In second pass: FP#2 is computing some expensive computation (eg. tracing ray). This program does not depth replacement, alpha test, texkill or so. This program just intensively computes and writes result into output color register. I want to cull all fragments that are not marked by previous pass to save computational power. Computation is expensive so I want to cull as many fragments as possible before reaching fragment processor.

This is possible on ATI and not possible on nVidia according to my information. See links I have posted for more details in previous threads.

Klaus
07-26-2004, 11:49 AM
If the fragment program is going to change the outcome of the test (by changing the depth value), then the test clearly must happen after the fragment program.
That's obvious - however, nobody was talking about changing the depth value in a fragment program.

Applications with a lot of semi-transparent compositing operations can greatly benefit from terminating further processing of individual pixels by writing z-values in an intermediate pass. The z-value is not changed in this intermediate pass.

- Klaus

dorbie
07-26-2004, 12:21 PM
Originally posted by Klaus:
That's obvious - however, nobody was talking about changing the depth value in a fragment program.
It was strongly implied by the original post:


Originally posted by woid:
That is true, but seems to be true only for not data depended case (eg. stencil shadowing, where z writes are done only by rendering primitives sent from app).

Klaus
07-26-2004, 12:39 PM
Originally posted by dorbie:
It was strongly implied by the original post Well, i understood woid :)

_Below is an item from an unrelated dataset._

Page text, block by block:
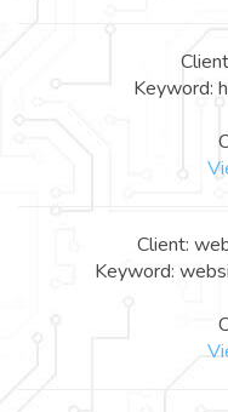
Keyword:
Client:
Keyword:
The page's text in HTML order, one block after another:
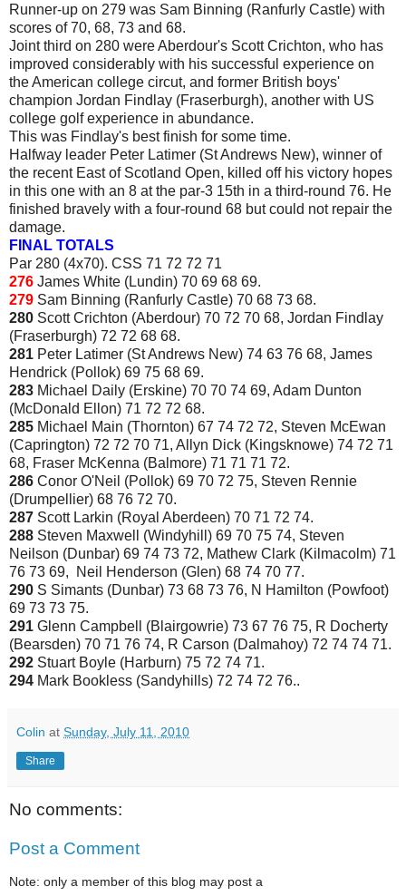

Can anyone with a GeForce6 confirm that early-z only works with opaque polygons (without "holes") on that architecture ?

- Klaus

dorbie
07-26-2004, 02:07 PM
Yup now it has been made clear the rest of us can keep up :) This is probably a symptom of early z vs coarse z. Coarse z probably relies on some block destination cache on the chip and that's defeated by the earlier replacement pass instead of using vanilla primitive writes. In the absence of early z test the coarse z only shows its Achilles' heel.

Zeno
07-26-2004, 03:54 PM
Originally posted by Klaus:

Can anyone with a GeForce6 confirm that early-z only works with opaque polygons (without "holes") on that architecture ?

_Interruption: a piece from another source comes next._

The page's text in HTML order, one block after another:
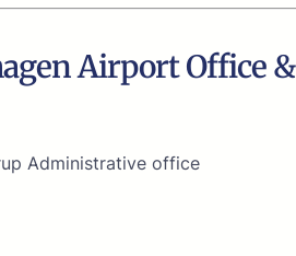
Airport Office &
Administrative office

- KlausI have a 6800 GT. If you can send me an app, I'll test it for you.

Klaus
07-27-2004, 05:31 AM
Originally posted by Zeno:
I have a 6800 GT. If you can send me an app, I'll test it for you.Thanks, Zeno - i finally got a 6800 GT today. Same behaviour as on the old FX cards.

I'll wait for the Quadro card and try again (there's a driver setting for Quadro cards to enable early-z).

[Edit]No wait. Had to change driver settings from "multi-display performance mode" to "single display mode" (using a two monitor setup here). Now data-dependent early-z works on the 6800. Great! No early-stencil though ...

- Klaus

Zeno
07-27-2004, 08:45 AM
Originally posted by Klaus:

[Edit]No wait. Had to change driver settings from "multi-display performance mode" to "single display mode" (using a two monitor setup here). Now data-dependent early-z works on the 6800. Great! No early-stencil though ...Awesome, glad to hear early z works :) . About the stencil - there was a big discussion at Beyond3D a while back about one of Humus' recent demos. He relied on early stencil rejection to avoid a lot of shading calculation. For a while the speedup wasn't working on NVIDIA cards, but (if I recall correctly), someone noticed that a small change in the stencil test setup fixed the problem and early stencil did work. I'll look it up at home if no one else chimes in before then.

Xmas
07-27-2004, 11:10 AM
Early stencil works as long as you don't write stencil values.